### Problem to work on
From the data below, please reproduce exactly everything from the line that contains "hicetnunc [59, 175]" down to the line that contains "2. měníte webhosting", with both ends included.

### Records for processing
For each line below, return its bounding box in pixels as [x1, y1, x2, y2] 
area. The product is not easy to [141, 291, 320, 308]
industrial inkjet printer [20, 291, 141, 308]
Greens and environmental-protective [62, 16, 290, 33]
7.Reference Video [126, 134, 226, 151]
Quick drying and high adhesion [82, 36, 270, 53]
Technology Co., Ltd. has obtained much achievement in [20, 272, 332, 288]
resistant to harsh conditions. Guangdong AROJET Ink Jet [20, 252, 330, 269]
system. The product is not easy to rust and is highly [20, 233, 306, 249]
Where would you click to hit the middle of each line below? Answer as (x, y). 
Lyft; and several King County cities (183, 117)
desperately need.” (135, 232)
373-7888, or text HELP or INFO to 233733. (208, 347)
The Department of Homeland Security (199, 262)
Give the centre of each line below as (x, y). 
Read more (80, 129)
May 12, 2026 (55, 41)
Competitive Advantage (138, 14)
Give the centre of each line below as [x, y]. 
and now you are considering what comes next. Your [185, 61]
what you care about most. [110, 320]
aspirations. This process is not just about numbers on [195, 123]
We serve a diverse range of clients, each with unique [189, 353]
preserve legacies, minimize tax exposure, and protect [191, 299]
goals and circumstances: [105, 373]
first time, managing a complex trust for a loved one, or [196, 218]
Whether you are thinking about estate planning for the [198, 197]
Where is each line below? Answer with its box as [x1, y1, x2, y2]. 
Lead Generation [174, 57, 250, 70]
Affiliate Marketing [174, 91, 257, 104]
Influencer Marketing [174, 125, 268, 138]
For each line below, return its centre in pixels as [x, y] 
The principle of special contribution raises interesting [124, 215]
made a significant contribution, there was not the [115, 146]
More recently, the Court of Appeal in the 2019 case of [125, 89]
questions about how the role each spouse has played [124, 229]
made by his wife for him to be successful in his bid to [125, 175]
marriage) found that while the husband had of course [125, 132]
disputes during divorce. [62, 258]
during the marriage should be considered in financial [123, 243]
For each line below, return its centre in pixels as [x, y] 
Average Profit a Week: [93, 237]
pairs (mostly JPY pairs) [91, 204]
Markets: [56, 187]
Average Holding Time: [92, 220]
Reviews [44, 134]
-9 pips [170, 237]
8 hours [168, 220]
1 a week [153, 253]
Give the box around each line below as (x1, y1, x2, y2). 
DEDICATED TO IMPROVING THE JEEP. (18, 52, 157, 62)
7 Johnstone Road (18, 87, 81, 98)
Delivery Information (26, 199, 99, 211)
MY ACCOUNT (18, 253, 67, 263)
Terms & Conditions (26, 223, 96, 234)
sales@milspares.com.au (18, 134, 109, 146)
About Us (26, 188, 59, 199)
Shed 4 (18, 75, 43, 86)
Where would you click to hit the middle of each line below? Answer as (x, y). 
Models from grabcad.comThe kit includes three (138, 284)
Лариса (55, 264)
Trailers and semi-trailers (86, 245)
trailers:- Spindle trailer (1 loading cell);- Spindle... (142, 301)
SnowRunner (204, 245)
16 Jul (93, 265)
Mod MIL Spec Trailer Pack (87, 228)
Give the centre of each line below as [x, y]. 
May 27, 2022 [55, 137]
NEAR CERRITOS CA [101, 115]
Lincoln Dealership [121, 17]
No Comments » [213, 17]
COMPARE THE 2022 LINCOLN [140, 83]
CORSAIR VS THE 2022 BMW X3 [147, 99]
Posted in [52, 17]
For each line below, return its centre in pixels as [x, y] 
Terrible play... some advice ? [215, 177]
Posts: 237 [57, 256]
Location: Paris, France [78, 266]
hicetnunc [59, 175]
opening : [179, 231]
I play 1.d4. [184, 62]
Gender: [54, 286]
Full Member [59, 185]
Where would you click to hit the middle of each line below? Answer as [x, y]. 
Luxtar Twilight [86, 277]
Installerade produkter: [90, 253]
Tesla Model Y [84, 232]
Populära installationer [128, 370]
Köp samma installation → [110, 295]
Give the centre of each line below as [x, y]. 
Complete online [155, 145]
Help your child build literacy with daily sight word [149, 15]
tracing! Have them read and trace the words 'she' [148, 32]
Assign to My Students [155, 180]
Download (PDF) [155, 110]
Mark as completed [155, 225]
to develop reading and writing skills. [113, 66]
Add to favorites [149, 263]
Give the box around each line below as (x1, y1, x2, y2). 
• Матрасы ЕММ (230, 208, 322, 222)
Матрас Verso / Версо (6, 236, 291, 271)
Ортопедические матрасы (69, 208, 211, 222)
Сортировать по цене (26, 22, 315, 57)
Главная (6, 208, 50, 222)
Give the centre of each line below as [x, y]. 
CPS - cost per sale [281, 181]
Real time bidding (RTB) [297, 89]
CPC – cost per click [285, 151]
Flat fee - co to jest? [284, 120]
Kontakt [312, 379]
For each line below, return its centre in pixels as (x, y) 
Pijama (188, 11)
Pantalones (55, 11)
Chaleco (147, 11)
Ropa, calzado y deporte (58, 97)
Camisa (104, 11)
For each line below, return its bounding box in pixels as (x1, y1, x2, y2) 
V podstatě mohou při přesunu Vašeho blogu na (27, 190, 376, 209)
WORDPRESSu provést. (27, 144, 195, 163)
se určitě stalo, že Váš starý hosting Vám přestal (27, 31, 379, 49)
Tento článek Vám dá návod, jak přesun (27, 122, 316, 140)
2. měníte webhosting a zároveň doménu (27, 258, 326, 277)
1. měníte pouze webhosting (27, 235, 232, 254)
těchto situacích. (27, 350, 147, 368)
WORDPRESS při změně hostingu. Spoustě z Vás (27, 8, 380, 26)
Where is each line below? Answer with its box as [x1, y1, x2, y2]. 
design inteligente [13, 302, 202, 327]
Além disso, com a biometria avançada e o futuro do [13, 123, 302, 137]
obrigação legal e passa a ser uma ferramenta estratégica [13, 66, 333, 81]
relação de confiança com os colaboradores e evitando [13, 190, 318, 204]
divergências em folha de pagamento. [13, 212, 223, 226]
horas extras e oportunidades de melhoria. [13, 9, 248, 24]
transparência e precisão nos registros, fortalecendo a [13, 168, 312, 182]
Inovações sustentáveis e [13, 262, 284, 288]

### Worked solution
hicetnunc [59, 175]
opening : [179, 231]
I play 1.d4. [184, 62]
Gender: [54, 286]
Full Member [59, 185]
Where would you click to hit the middle of each line below? Answer as [x, y]. 
Luxtar Twilight [86, 277]
Installerade produkter: [90, 253]
Tesla Model Y [84, 232]
Populära installationer [128, 370]
Köp samma installation → [110, 295]
Give the centre of each line below as [x, y]. 
Complete online [155, 145]
Help your child build literacy with daily sight word [149, 15]
tracing! Have them read and trace the words 'she' [148, 32]
Assign to My Students [155, 180]
Download (PDF) [155, 110]
Mark as completed [155, 225]
to develop reading and writing skills. [113, 66]
Add to favorites [149, 263]
Give the box around each line below as (x1, y1, x2, y2). 
• Матрасы ЕММ (230, 208, 322, 222)
Матрас Verso / Версо (6, 236, 291, 271)
Ортопедические матрасы (69, 208, 211, 222)
Сортировать по цене (26, 22, 315, 57)
Главная (6, 208, 50, 222)
Give the centre of each line below as [x, y]. 
CPS - cost per sale [281, 181]
Real time bidding (RTB) [297, 89]
CPC – cost per click [285, 151]
Flat fee - co to jest? [284, 120]
Kontakt [312, 379]
For each line below, return its centre in pixels as (x, y) 
Pijama (188, 11)
Pantalones (55, 11)
Chaleco (147, 11)
Ropa, calzado y deporte (58, 97)
Camisa (104, 11)
For each line below, return its bounding box in pixels as (x1, y1, x2, y2) 
V podstatě mohou při přesunu Vašeho blogu na (27, 190, 376, 209)
WORDPRESSu provést. (27, 144, 195, 163)
se určitě stalo, že Váš starý hosting Vám přestal (27, 31, 379, 49)
Tento článek Vám dá návod, jak přesun (27, 122, 316, 140)
2. měníte webhosting a zároveň doménu (27, 258, 326, 277)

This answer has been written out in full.